What you will do >>
The task calls for the line containing "Development Lead [12, 37, 96, 48]" and all later lines, through the end of the entries below, to be set down exactly and without pictures.

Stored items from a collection
/---
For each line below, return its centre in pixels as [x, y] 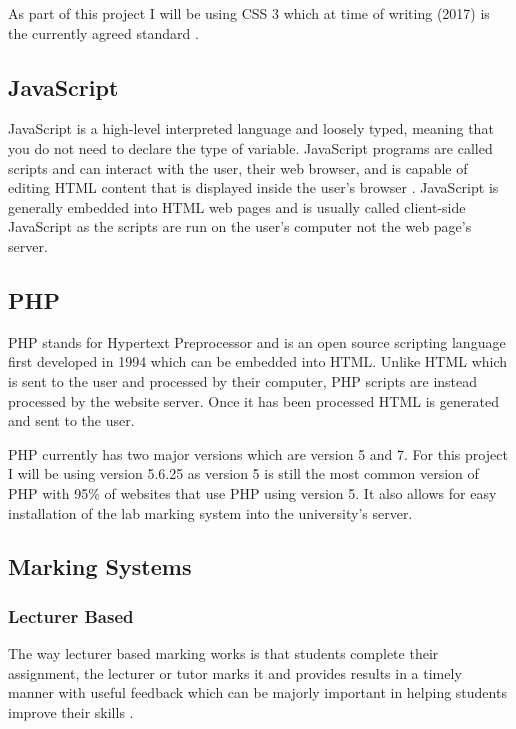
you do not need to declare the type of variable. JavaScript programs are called [250, 147]
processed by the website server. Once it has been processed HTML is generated [253, 400]
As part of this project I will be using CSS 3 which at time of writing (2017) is [249, 13]
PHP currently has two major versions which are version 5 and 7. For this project [258, 453]
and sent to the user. [71, 420]
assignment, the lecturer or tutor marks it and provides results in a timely [235, 672]
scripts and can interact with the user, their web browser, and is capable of [238, 167]
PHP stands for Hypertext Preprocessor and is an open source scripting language [257, 341]
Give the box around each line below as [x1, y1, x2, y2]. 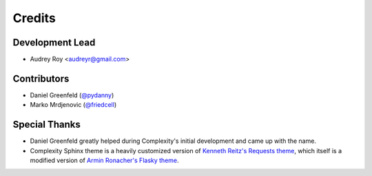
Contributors [12, 72, 70, 84]
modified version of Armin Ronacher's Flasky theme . [30, 156, 179, 165]
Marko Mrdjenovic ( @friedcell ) [30, 101, 117, 109]
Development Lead [12, 37, 96, 48]
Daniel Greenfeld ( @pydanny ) [30, 90, 114, 99]
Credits [12, 10, 56, 26]
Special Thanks [12, 119, 81, 130]
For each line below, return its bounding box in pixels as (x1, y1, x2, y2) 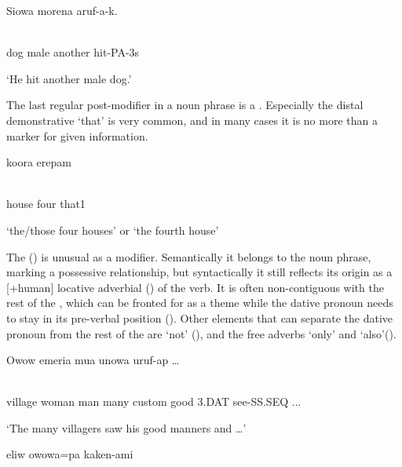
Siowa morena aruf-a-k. (6, 2, 118, 18)
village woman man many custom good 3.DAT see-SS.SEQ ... (6, 393, 301, 410)
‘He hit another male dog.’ (6, 70, 132, 86)
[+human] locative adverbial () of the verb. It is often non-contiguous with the (6, 279, 384, 295)
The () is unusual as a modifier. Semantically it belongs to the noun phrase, (6, 248, 371, 265)
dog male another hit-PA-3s (6, 44, 140, 60)
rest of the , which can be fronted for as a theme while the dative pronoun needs (6, 294, 393, 311)
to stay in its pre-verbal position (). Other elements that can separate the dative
\---
Result for this task >>
Development Lead [12, 37, 96, 48]
Daniel Greenfeld ( @pydanny ) [30, 90, 114, 99]
Credits [12, 10, 56, 26]
Special Thanks [12, 119, 81, 130]
For each line below, return its bounding box in pixels as (x1, y1, x2, y2) 
Siowa morena aruf-a-k. (6, 2, 118, 18)
village woman man many custom good 3.DAT see-SS.SEQ ... (6, 393, 301, 410)
‘He hit another male dog.’ (6, 70, 132, 86)
[+human] locative adverbial () of the verb. It is often non-contiguous with the (6, 279, 384, 295)
The () is unusual as a modifier. Semantically it belongs to the noun phrase, (6, 248, 371, 265)
dog male another hit-PA-3s (6, 44, 140, 60)
rest of the , which can be fronted for as a theme while the dative pronoun needs (6, 294, 393, 311)
to stay in its pre-verbal position (). Other elements that can separate the dative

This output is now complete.